What you write should be the line containing "Weapons + Device" followed by every line after it to the end of the listing, exactly as given, and nothing more.

=-=-=

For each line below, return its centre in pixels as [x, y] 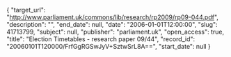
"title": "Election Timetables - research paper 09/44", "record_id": [101, 39]
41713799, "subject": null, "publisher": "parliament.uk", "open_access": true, [115, 32]
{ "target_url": [26, 10]
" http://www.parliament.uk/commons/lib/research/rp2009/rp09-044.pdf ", [112, 17]
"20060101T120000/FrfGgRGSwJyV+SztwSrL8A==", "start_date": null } [109, 46]
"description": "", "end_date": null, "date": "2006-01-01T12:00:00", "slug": [112, 24]
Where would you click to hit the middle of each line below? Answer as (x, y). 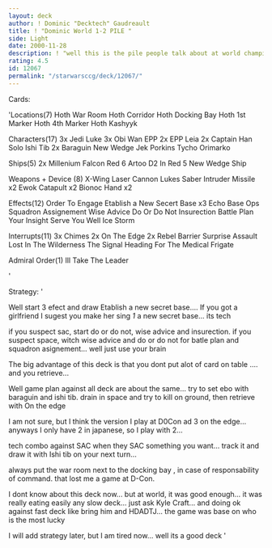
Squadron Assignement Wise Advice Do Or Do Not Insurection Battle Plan (131, 212)
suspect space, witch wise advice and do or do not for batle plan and (124, 339)
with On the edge (37, 406)
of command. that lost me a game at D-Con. (82, 478)
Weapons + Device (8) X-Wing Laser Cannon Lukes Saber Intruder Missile (132, 179)
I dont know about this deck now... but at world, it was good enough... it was (136, 494)
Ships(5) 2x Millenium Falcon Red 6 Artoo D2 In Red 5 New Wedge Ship (127, 163)
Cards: (19, 99)

=-=-=

§ Task solution
Weapons + Device (8) X-Wing Laser Cannon Lukes Saber Intruder Missile (132, 179)
I dont know about this deck now... but at world, it was good enough... it was (136, 494)
Ships(5) 2x Millenium Falcon Red 6 Artoo D2 In Red 5 New Wedge Ship (127, 163)
Cards: (19, 99)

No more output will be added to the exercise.